10 Things I Hate About The Undertaker
10. He’s Sports Entertainment Writ Large
This is something that every ‘Taker-hater has mentioned eagerly every year that WrestleMania’s rolled around, ever since the Streak became something worth talking about: the Undertaker’s first few years in the WWF weren’t all that.
King Kong Bundy, Diesel, Psycho Sid... none of these people were much cop in the ring anyway. More importantly, Calaway was hamstrung by the character he was playing, who was still largely a no-selling snail’s-pace zombie, the walking dead.
As ‘Mean’ Mark Callous in WCW, Calaway got to throw himself about, working fast and hard while playing the big, nasty heel (a classic pro wrestling character type he’d only get to revisit once after joining the WWF, when his American Badass babyface transitioned to the vicious bully Big Evil).
As The Undertaker, for a good six years or more Calaway couldn’t bring to bear half of the tools he had as a professional wrestler. The restrictions on him were ridiculous as he did barely selling, barely bumping, barely any talking (and never in a normal register), had no facial expressions and made no fast movements.
A guy who is probably the most impressively agile big man of the era was hardly allowed off his feet.
Calaway and WWF gradually worked more and more wrestling into his character, allowed him to do more in the ring, speed up his movements, even sell a little more. By the time the Attitude Era hit, The Undertaker wasn’t a massive, sluggish revenant, he was a huge, supernaturally powerful Satanic figure, free to begin to have the kind of matches we remember him having against Mankind, Shawn Michaels and the like.

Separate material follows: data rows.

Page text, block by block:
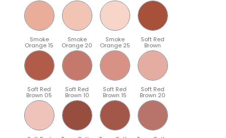
Smoke
Orange 15
Smoke
Orange 20
Smoke
Orange 25
Soft Red
Brown
Soft Red
Brown 05
Soft Red
Brown 10
Soft Red
Brown 15
Soft Red
Brown 20
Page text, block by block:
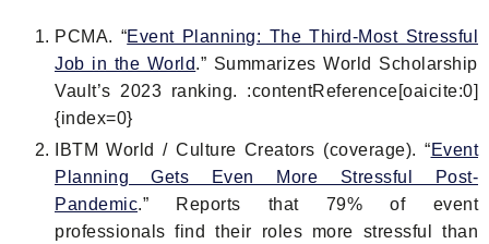
PCMA. “Event Planning: The Third-Most Stressful
Job in the World.” Summarizes World Scholarship
Vault’s 2023 ranking. :contentReference[oaicite:0]
{index=0}
IBTM World / Culture Creators (coverage). “Event
Planning Gets Even More Stressful Post-
Pandemic.” Reports that 79% of event
professionals find their roles more stressful than
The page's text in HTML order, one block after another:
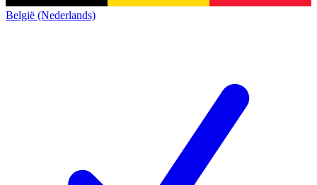
België (Nederlands)
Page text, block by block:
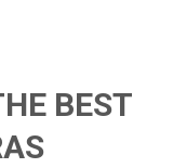
BEST
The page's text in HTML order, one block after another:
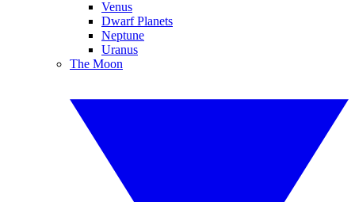
Venus
Dwarf Planets
Neptune
Uranus
The Moon
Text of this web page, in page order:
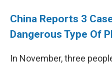
China Reports 3
Dangerous Type Of
In November, three
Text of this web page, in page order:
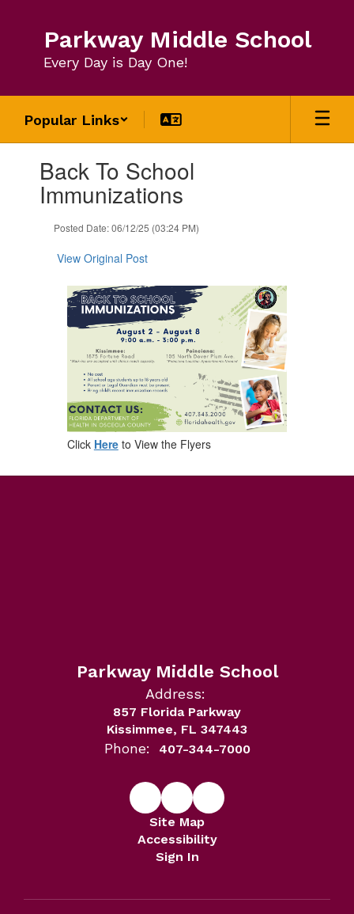
Parkway Middle School
Every Day is Day One!
Popular Links
slides.Back To School
Immunizations
Posted Date: 06/12/25 (03:24 PM)
View Original Post
Click Hereto View the Flyers
Parkway Middle School
Address:
857 Florida Parkway
Kissimmee, FL 347443
Phone: 407-344-7000
Site Map
Accessibility
Sign In
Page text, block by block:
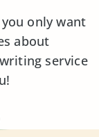
only want
about
service
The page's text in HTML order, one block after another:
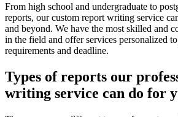
From high school and undergraduate to
reports, our custom report writing service
and beyond. We have the most skilled and
in the field and offer services personalized
requirements and deadline.
Types of reports our
writing service can do for
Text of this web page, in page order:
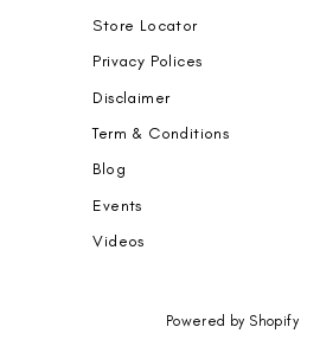
Store Locator
Privacy Polices
Disclaimer
Term & Conditions
Blog
Events
Videos
Powered by Shopify
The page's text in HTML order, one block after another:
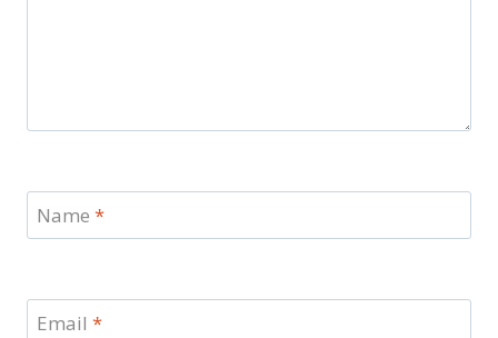
Name *
Email *
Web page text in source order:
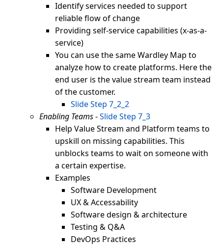
Identify services needed to support
reliable flow of change
Providing self-service capabilities (x-as-a-
service)
You can use the same Wardley Map to
analyze how to create platforms. Here the
end user is the value stream team instead
of the customer.
Slide Step 7_2_2
Enabling Teams-Slide Step 7_3
Help Value Stream and Platform teams to
upskill on missing capabilities. This
unblocks teams to wait on someone with
a certain expertise.
Examples
Software Development
UX & Accessability
Software design & architecture
Testing & Q&A
DevOps Practices
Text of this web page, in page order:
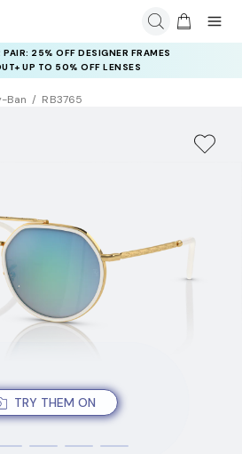
25% OFF DESIGNER FRAMES
UP TO 50% OFF LENSES
Ban RB3765
TRY THEM ON
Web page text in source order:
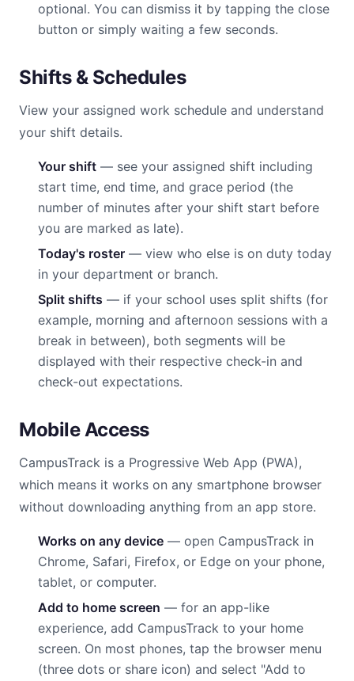
optional. You can dismiss it by tapping the close
button or simply waiting a few seconds.
Shifts & Schedules
View your assigned work schedule and understand
your shift details.
Your shift — see your assigned shift including
start time, end time, and grace period (the
number of minutes after your shift start before
you are marked as late).
Today's roster — view who else is on duty today
in your department or branch.
Split shifts — if your school uses split shifts (for
example, morning and afternoon sessions with a
break in between), both segments will be
displayed with their respective check-in and
check-out expectations.
Mobile Access
CampusTrack is a Progressive Web App (PWA),
which means it works on any smartphone browser
without downloading anything from an app store.
Works on any device — open CampusTrack in
Chrome, Safari, Firefox, or Edge on your phone,
tablet, or computer.
Add to home screen — for an app-like
experience, add CampusTrack to your home
screen. On most phones, tap the browser menu
(three dots or share icon) and select "Add to
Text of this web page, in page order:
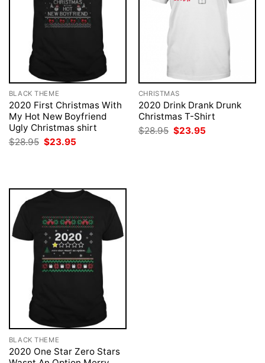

That sea change came six or seven years after his WWF debut though - and that’s a long, long seven years to struggle through, even if you’re a fan. Pitted against dead weight in a gimmick with concrete shoes, you can see why kids raised on the bloody drama of the NWA poured scorn on the Dead Man for so long.
He was everything that was risible and goofy about New York’s product, sports entertainment writ large in basic black.